Patterns of inheritance are how genes interact with each other. An individual gets a set of genes (chromosome) from each parent and the alleles for a gene can be different. Alleles can either be dominant, recessive, codominant, or incomplete dominant. One of the key points to understanding interactions of genes is the understanding of the terms homozygous and heterozygous. Homozygous refers to having two identical alleles at the same loci of a pair of chromosomes. If an allele is denoted by “A,” then a homozygous individual would be “AA,” meaning that both alleles at that loci on both chromosomes are “A.” If an organism is heterozygous for a trait, then it has two different alleles at the specific loci on its chromosome pair, making its trait look something like “Aa.”
Now that homozygousity and heterozygocity has been learned, it is easier to understand the characteristics of pattern of inheritance. For the previously mentioned dominant allele, it is expressed regardless of whether it is present either with another of its kind or with a recessive allele. In simple genetics, dominate alleles are usually denoted as capital letters. Recessive alleles are those that can be present in a heterozygous trait, but not expressed unless they are homozygous for the trait. Usually recessive alleles are denoted in lower case letters, like the little “a.” For the recessive allele to be expressed the organism’s alleles would have to be homozygous recessive, or “aa.” Therefore, a recessive allele can be present in an organism’s genotype without being observed in the phenotype if the organism is heterozygous for that trait. An example of dominate and recessive traits seen in humans is the unattached or attached earlobe. Unattached earlobes (image A) are the dominate trait for earlobes.

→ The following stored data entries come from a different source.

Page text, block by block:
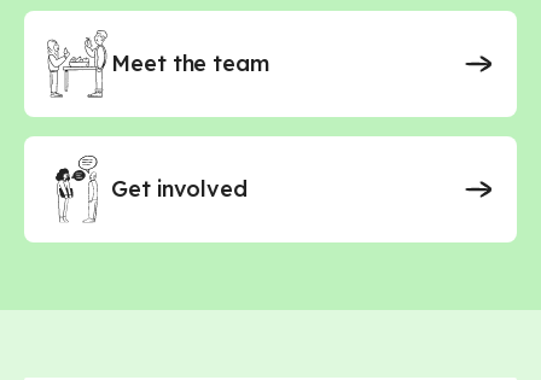
Science - Secondary - OCR
Spanish - Primary
Spanish - Secondary
Spanish - Secondary - Edexcel
Meet the team
Get involved
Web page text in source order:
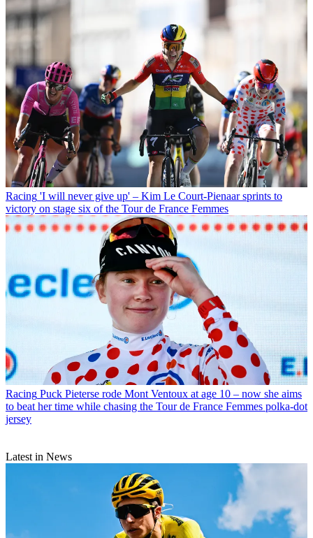
Racing 'I will never give up' – Kim Le Court-Pienaar sprints to
victory on stage six of the Tour de France Femmes
Racing Puck Pieterse rode Mont Ventoux at age 10 – now she aims
to beat her time while chasing the Tour de France Femmes polka-dot
jersey
Latest in News
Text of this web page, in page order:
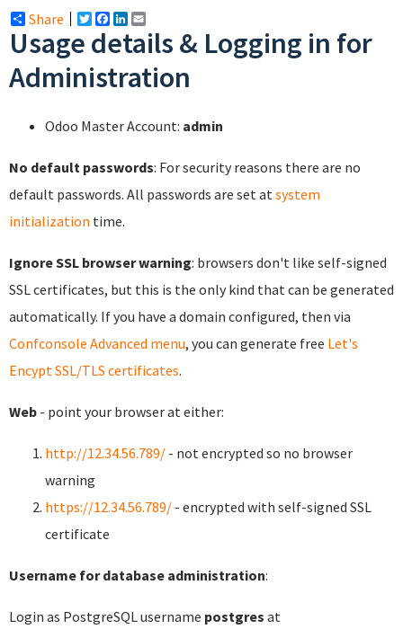
Share Twitter
Facebook
LinkedIn
Usage details & Logging in for
Administration
Odoo Master Account: admin
No default passwords: For security reasons there are no
default passwords. All passwords are set at system
initialization time.
Ignore SSL browser warning: browsers don't like self-signed
SSL certificates, but this is the only kind that can be generated
automatically. If you have a domain configured, then via
Confconsole Advanced menu, you can generate free Let's
Encypt SSL/TLS certificates.
Web - point your browser at either:
http://12.34.56.789/ - not encrypted so no browser
warning
https://12.34.56.789/ - encrypted with self-signed SSL
certificate
Username for database administration:
Login as PostgreSQL username postgres at
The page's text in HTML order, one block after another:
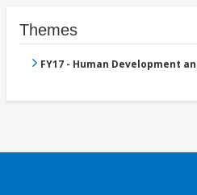
Themes
FY17 - Human Development
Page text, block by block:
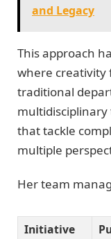
and Legacy
This approach
where creativity
traditional
that tackle
multiple
Her team
Initiative
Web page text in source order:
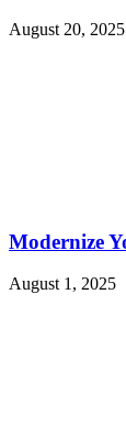
August 20, 2025
Modernize
August 1, 2025
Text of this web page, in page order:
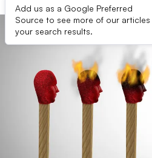
Add us as a Google Preferred
Source to see more of our articles
your search results.
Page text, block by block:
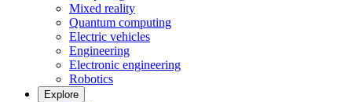
Mixed reality
Quantum computing
Electric vehicles
Engineering
Electronic engineering
Robotics
Explore
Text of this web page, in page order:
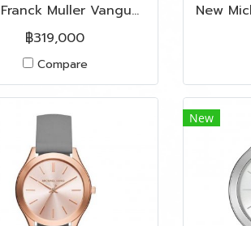
Used Franck Muller Vanguard In Rose Gold Hardware
฿319,000
Compare
New
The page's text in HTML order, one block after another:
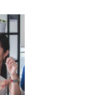
I
P
P
R
E
S
E
N
C
U
T
2
O
U
T
O
F
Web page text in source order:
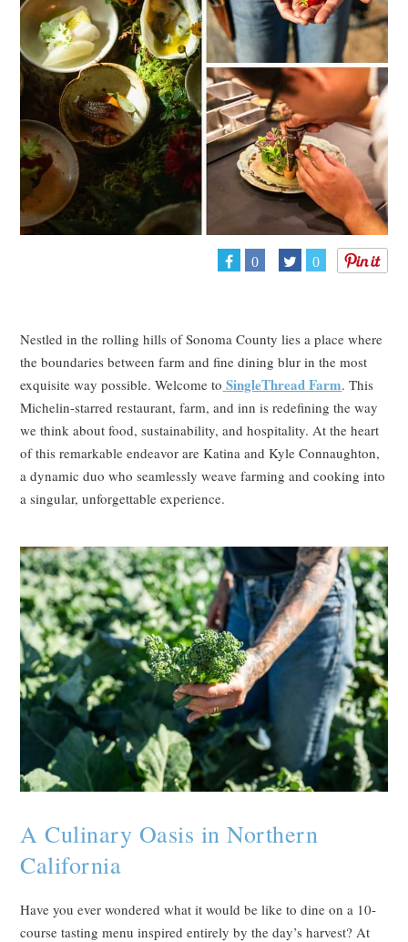
0 0
Nestled in the rolling hills of Sonoma County lies a place where
the boundaries between farm and fine dining blur in the most
exquisite way possible. Welcome to SingleThread Farm. This
Michelin-starred restaurant, farm, and inn is redefining the way
we think about food, sustainability, and hospitality. At the heart
of this remarkable endeavor are Katina and Kyle Connaughton,
a dynamic duo who seamlessly weave farming and cooking into
a singular, unforgettable experience.
A Culinary Oasis in Northern
California
Have you ever wondered what it would be like to dine on a 10-
course tasting menu inspired entirely by the day’s harvest? At
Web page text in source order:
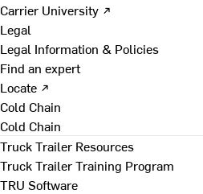
Carrier University ↗
Legal
Legal Information & Policies
Find an expert
Locate ↗
Cold Chain
Cold Chain
Truck Trailer Resources
Truck Trailer Training Program
TRU Software
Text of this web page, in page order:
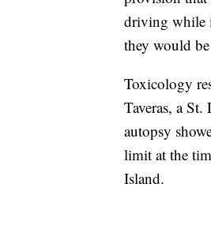
driving while
they would
Toxicology
Taveras, a
autopsy
limit at the
Island.
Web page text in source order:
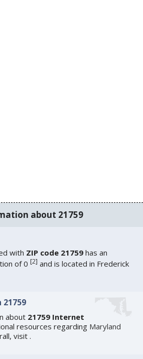
about 21759
with ZIP code 21759 has an
of 0[2] and is located in Frederick
about 21759 Internet
resources regarding Maryland
visit.
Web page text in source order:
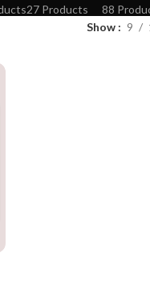
27 Products
88
Show 9
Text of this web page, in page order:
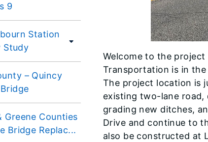
9
Station
Study
– Quincy
Greene Counties
Bridge Replac...
Welcome to the
Transportation is in
The project location is
existing two-lane
grading new ditches,
Drive and continue to
also be constructed at
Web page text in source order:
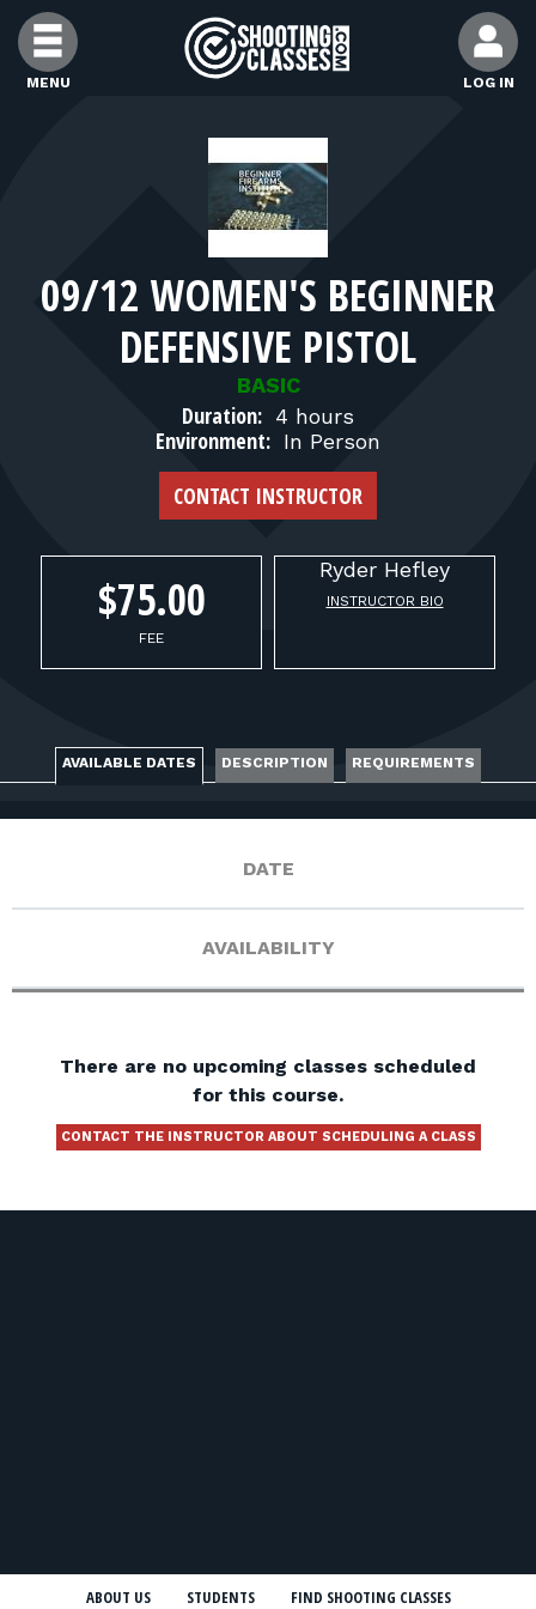
Skip to Content
MENU LOG IN
FIND INSTRUCTORS
FIND RANGES
FOR FIREARMS INSTRUCTORS
CONTACT
09/12 WOMEN'S BEGINNER
DEFENSIVE PISTOL
BASIC
Duration: 4 hours
Environment: In Person
CONTACT INSTRUCTOR
$75.00
FEE
Ryder Hefley
INSTRUCTOR BIO
AVAILABLE DATES DESCRIPTION REQUIREMENTS
DATE
AVAILABILITY
There are no upcoming classes scheduled
for this course.
CONTACT THE INSTRUCTOR ABOUT SCHEDULING A CLASS
ABOUT US STUDENTS FIND SHOOTING CLASSES
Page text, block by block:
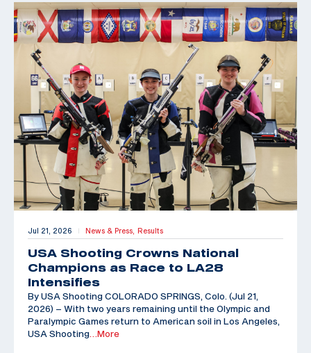
Jul 21, 2026 | News & Press, Results
USA Shooting Crowns National
Champions as Race to LA28
Intensifies
By USA Shooting COLORADO SPRINGS, Colo. (Jul 21,
2026) – With two years remaining until the Olympic and
Paralympic Games return to American soil in Los Angeles,
USA Shooting …More
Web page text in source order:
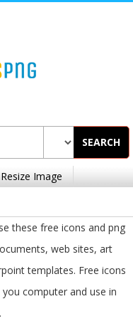
SEARCH
Resize Image
these free icons and png
web sites, art
templates. Free icons
computer and use in
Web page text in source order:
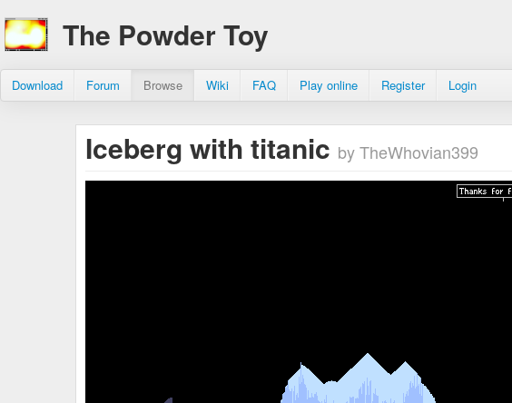
The Powder Toy
Download Forum Browse Wiki FAQ Play online Register Login
Iceberg with titanic by TheWhovian399
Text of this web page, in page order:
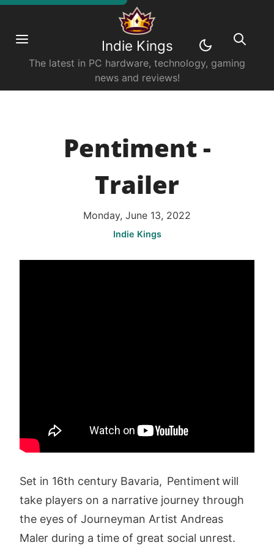
Indie Kings
The latest in PC hardware, technology, gaming
news and reviews!
Pentiment -
Trailer
Monday, June 13, 2022
Indie Kings
Set in 16th century Bavaria, Pentiment will
take players on a narrative journey through
the eyes of Journeyman Artist Andreas
Maler during a time of great social unrest.
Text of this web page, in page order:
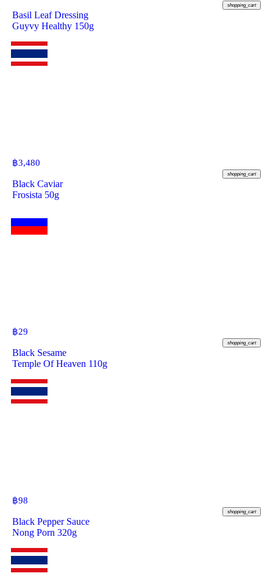
shopping_cart
Basil Leaf Dressing
Guyvy Healthy 150g
฿3,480
shopping_cart
Black Caviar
Frosista 50g
฿29
shopping_cart
Black Sesame
Temple Of Heaven 110g
฿98
shopping_cart
Black Pepper Sauce
Nong Porn 320g
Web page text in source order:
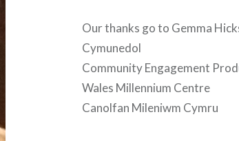
Our thanks go to Gemma
Cymunedol
Community Engagement
Wales Millennium Centre
Canolfan Mileniwm Cymru
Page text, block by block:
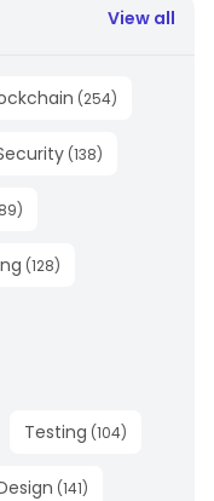
View all
(254)
(138)
)
(128)
Testing (104)
(141)
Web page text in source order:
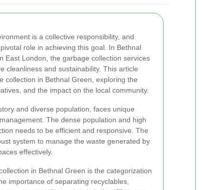
is a collective responsibility, and
role in achieving this goal. In Bethnal
East London, the garbage collection services
cleanliness and sustainability. This article
collection in Bethnal Green, exploring the
and the impact on the local community.
and diverse population, faces unique
The dense population and high
needs to be efficient and responsive. The
system to manage the waste generated by
effectively.
in Bethnal Green is the categorization
importance of separating recyclables,
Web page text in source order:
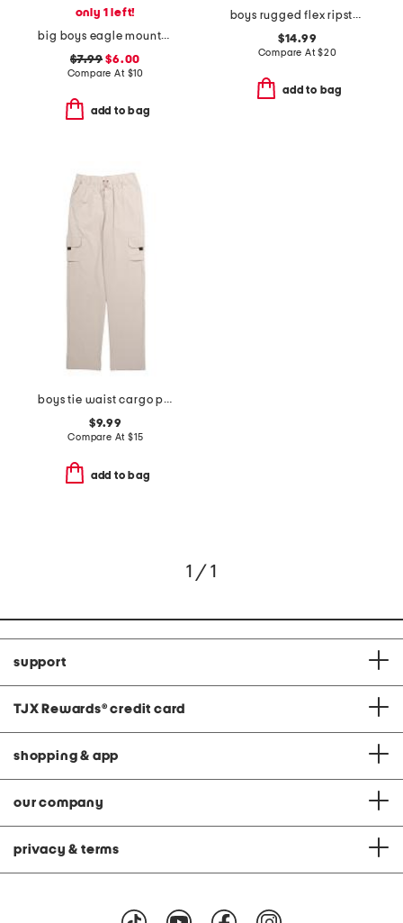
only 1 left!
big boys eagle mountainscape short sleeve tee
$7.99 $6.00
Compare At $10
add to bag
boys rugged flex ripstop work shorts
$14.99
Compare At$20
add to bag
boys tie waist cargo pants
$9.99
Compare At $15
add to bag
1 / 1
support
TJX Rewards® credit card
shopping & app
our company
privacy & terms
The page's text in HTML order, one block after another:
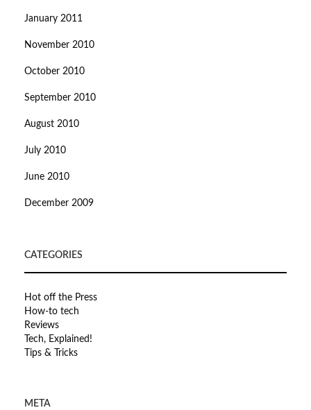
January 2011
November 2010
October 2010
September 2010
August 2010
July 2010
June 2010
December 2009
CATEGORIES
Hot off the Press
How-to tech
Reviews
Tech, Explained!
Tips & Tricks
META
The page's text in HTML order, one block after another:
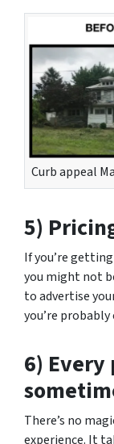
Curb appeal
5)
If you’re
you might not
to advertise
you’re probably
6)
There’s no
experience. It
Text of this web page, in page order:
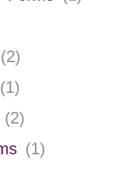
(2)
(1)
(2)
(1)
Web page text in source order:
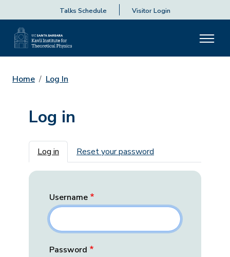
Talks Schedule Visitor Login
Home Log In
Log in
Primary tabs
Log in Reset your password
Username
Password
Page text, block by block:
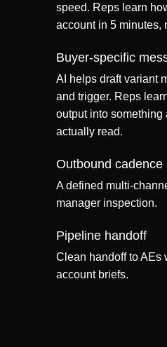
speed. Reps learn
account in 5 minutes,
Buyer-specific
AI helps draft variant
and trigger. Reps
output into something
actually read.
Outbound cadence
A defined multi-
manager inspection.
Pipeline handoff
Clean handoff to AEs
account briefs.
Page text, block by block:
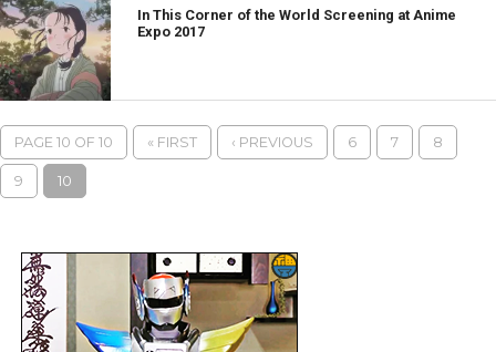
In This Corner of the World Screening at Anime
Expo 2017
PAGE 10 OF 10 « FIRST ‹ PREVIOUS 6 7 8
9 10
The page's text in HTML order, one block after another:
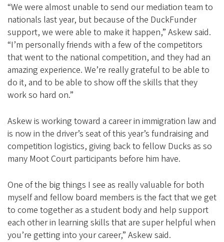
“We were almost unable to send our mediation team to
nationals last year, but because of the DuckFunder
support, we were able to make it happen,” Askew said.
“I’m personally friends with a few of the competitors
that went to the national competition, and they had an
amazing experience. We’re really grateful to be able to
do it, and to be able to show off the skills that they
work so hard on.”
Askew is working toward a career in immigration law and
is now in the driver’s seat of this year’s fundraising and
competition logistics, giving back to fellow Ducks as so
many Moot Court participants before him have.
One of the big things I see as really valuable for both
myself and fellow board members is the fact that we get
to come together as a student body and help support
each other in learning skills that are super helpful when
you’re getting into your career,” Askew said.
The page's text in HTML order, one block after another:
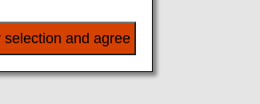
selection and agree
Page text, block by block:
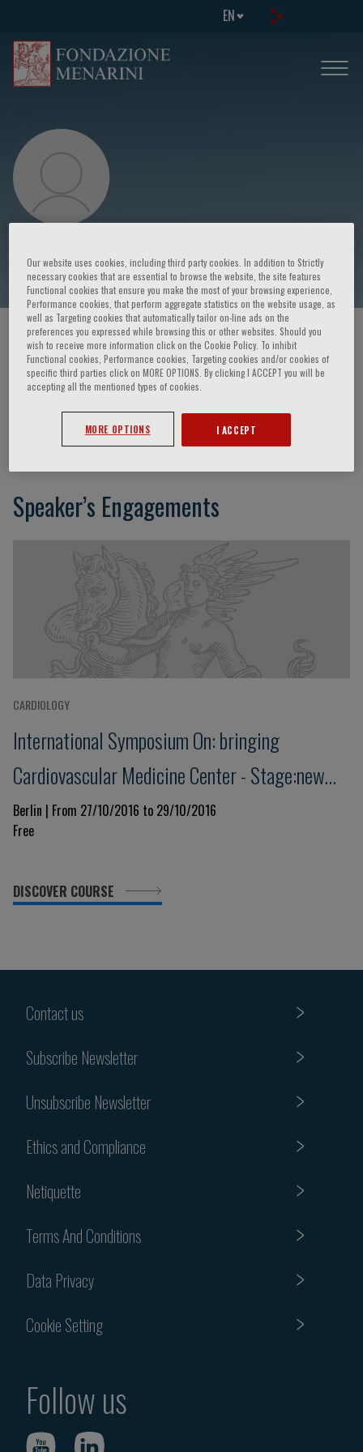
EN
Daniel P O’Hair
HOME PAGE / COURSES AND EVENTS / SPEAKER
Daniel P O’Hair
Speaker’s Engagements
CARDIOLOGY
International Symposium On: bringing
Cardiovascular Medicine Center - Stage:new
Trends Today And Tomorrow
Berlin | From 27/10/2016 to 29/10/2016
Free
DISCOVER COURSE
Contact us
Subscribe Newsletter
Unsubscribe Newsletter
Ethics and Compliance
Netiquette
Terms And Conditions
Data Privacy
Cookie Setting
Follow us
Our website uses cookies, including third party cookies. In addition to Strictly
necessary cookies that are essential to browse the website, the site features
Functional cookies that ensure you make the most of your browsing experience,
Performance cookies, that perform aggregate statistics on the website usage, as
well as Targeting cookies that automatically tailor on-line ads on the
preferences you expressed while browsing this or other websites. Should you
wish to receive more information click on the Cookie Policy. To inhibit
Functional cookies, Performance cookies, Targeting cookies and/or cookies of
specific third parties click on MORE OPTIONS. By clicking I ACCEPT you will be
accepting all the mentioned types of cookies.
MORE OPTIONS I ACCEPT
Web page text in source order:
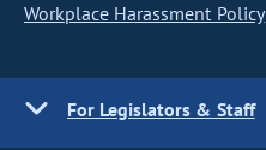
Workplace Harassment Policy
For Legislators & Staff
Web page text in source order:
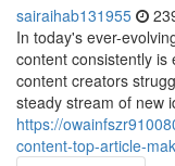
sairaihab131955
In today's ever-
content consistently is
content creators
steady stream of new
https://
content-top-article-
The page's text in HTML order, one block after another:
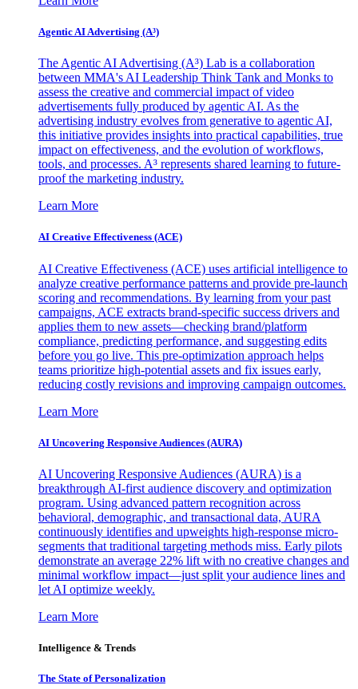
Agentic AI Advertising (A³)
The Agentic AI Advertising (A³) Lab is a collaboration
between MMA's AI Leadership Think Tank and Monks to
assess the creative and commercial impact of video
advertisements fully produced by agentic AI. As the
advertising industry evolves from generative to agentic AI,
this initiative provides insights into practical capabilities, true
impact on effectiveness, and the evolution of workflows,
tools, and processes. A³ represents shared learning to future-
proof the marketing industry.
Learn More
AI Creative Effectiveness (ACE)
AI Creative Effectiveness (ACE) uses artificial intelligence to
analyze creative performance patterns and provide pre-launch
scoring and recommendations. By learning from your past
campaigns, ACE extracts brand-specific success drivers and
applies them to new assets—checking brand/platform
compliance, predicting performance, and suggesting edits
before you go live. This pre-optimization approach helps
teams prioritize high-potential assets and fix issues early,
reducing costly revisions and improving campaign outcomes.
Learn More
AI Uncovering Responsive Audiences (AURA)
AI Uncovering Responsive Audiences (AURA) is a
breakthrough AI-first audience discovery and optimization
program. Using advanced pattern recognition across
behavioral, demographic, and transactional data, AURA
continuously identifies and upweights high-response micro-
segments that traditional targeting methods miss. Early pilots
demonstrate an average 22% lift with no creative changes and
minimal workflow impact—just split your audience lines and
let AI optimize weekly.
Learn More
Intelligence & Trends
The State of Personalization
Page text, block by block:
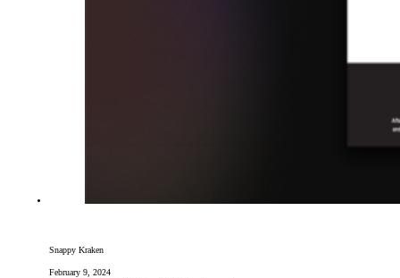
Snappy Kraken
February 9, 2024

An individual like the one in image A could be homozygous for unattached earlobes, “AA,” or heterozygous for unattached earlobes, “Aa.” The attached earlobes in image B are the recessive form of the trait and an individual with attached earlobes must be homozygous for the triat, or “aa.”
Codominance is much like the name suggests, with the alleles for the trait both being expressed as they would without the other’s being there. An example of codominance in humans is the ABO blood type. Individuals with type A blood have the “A” antigen present on the outside of the red blood cell. An individual with type A blood may be “AA” or “AO,” because the characteristic of type O blood is that it does not have any antigens present on the red blood cell. For a person with type B blood, the same principle applies. A person with type AB blood has inherited an allele from one parent that is “A” and one parent that is “B” and both alleles are expressed normally, so the red blood cell has both A and B antigens present. A person with type O blood must be homozygous for “O.”
Incomplete dominance is a situation in which both of the traits are passed on to the next generation, but they are incompletely expressed of themselves when in the presence of the other allele. The snapdragon’s in the image below are “AA” for bright red and “aa” for white petals. When bred together, the resulting offspring is a blending of the colors, making it pink. However, the alleles for red and white are not diminished in the first generation, they are just incompletely expressed when the flower is heterozygous for the trait, “Aa.” The fact that the mating did not just have a blending effect can be seen in the second generation when two of the first generation “Aa” pink flowers are bred together and the bright red “AA” trait, the pink “Aa” trait, and the white “aa” trait can all be found in the resulting offspring.